Не верю

И зал был неполон, и зрители особенные - поднимались по ступеням, держась друг за друга, мужчины и женщины в темных очках с тросточками, две девушки рядом со мной вставили наушники, вот-вот из них зажужжит трансляция: "На авансцену выходит женщина в белом платье и красной шали..." Но еще не началось. Сперва вышел режиссер в очках, Михаил Фейгин, и стал говорить казалось бы ненужные, но очень правильные слова: "Попробуйте отнестись к ним не как к людям с особенностями, потому что все мы с особенностями... А играть они будут хрестоматийную пьесу "Гроза", Островского" И затряс, грохоча, большим листом из оргстекла человек в белом костюме, особенный человек, с ангельским диагнозом. И далее - все были особенными, но общей особенностью всех было то, что их физическая природа явным образом ущемлена, но их актерская, сценическая, человеческая природа стократно восполнена их общностью на этой сцене.
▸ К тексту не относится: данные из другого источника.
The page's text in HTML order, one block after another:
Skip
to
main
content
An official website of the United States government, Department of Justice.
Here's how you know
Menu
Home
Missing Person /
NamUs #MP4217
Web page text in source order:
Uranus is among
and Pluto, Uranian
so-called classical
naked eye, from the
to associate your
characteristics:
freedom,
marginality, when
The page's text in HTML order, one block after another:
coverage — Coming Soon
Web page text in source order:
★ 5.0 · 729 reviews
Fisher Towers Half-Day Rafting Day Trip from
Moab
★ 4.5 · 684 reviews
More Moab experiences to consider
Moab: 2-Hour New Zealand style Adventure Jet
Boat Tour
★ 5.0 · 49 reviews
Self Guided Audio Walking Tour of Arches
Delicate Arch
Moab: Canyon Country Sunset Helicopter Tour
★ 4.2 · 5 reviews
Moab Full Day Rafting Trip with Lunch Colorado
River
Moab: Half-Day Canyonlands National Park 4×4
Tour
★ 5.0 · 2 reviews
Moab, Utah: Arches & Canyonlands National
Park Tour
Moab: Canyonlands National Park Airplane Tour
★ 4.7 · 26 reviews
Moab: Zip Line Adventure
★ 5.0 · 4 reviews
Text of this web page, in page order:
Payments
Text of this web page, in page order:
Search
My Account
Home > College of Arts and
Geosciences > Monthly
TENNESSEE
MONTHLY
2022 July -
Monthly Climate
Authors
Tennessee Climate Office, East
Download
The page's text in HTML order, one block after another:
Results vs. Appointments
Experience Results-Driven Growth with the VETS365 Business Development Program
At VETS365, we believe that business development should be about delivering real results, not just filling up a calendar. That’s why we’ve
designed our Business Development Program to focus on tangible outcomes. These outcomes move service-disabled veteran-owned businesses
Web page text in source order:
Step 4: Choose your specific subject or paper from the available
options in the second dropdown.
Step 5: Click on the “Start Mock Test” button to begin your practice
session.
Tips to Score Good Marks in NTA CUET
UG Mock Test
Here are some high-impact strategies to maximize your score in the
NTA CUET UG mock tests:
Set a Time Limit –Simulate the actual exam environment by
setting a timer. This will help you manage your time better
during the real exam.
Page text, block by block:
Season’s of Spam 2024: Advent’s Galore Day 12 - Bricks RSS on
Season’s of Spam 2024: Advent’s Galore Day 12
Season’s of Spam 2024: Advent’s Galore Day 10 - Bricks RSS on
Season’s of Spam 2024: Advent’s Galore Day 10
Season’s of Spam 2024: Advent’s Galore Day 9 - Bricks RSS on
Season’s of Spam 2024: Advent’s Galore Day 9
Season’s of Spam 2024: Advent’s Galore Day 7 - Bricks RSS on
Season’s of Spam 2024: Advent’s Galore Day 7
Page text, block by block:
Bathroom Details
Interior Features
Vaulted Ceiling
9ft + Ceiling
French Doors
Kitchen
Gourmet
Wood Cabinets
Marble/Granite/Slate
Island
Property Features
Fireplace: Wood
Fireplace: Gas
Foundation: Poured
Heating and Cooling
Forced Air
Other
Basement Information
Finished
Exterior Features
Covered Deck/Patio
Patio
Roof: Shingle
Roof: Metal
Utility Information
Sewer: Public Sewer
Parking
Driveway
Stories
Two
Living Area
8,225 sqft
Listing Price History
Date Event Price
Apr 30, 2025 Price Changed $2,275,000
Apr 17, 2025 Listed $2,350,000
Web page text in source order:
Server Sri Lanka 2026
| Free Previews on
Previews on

Мы все знаем, что такое актерский ансамбль в настоящем театре - когда это хороший ансамбль - это коллекция различных совершенств, самодостаточных и завершенных; а здесь ансамбль - это единое тело, где каждый восполняет недостачу другого, и оттого феноменальное театральное впечатление. Когда за лишенного голоса под его артикуляцию звучит другой, а жесты сурдоперевода становятся пластическим метаязыком общей жажды высказаться. О чем их "Гроза"? Все классично, как у Островского: "Отчего люди не летают, как птицы" - но общий голод о небе, о прощении, о глубокой и простой любви - так невозможно сыграть, так можно только выжить - выжить каждую роль, каждую сцену, каждый разноголосый эпизод. Я смотрел на них, играющих на площадке ЦИМ эту "Грозу" и, как молнией пораженный, до слез, шептал про себя: "Не верю!" Не верю, что я соучастник этого настоящего театра, настоящего и забытого счастья общего действа, славящего жизнь и тоскующего о полете.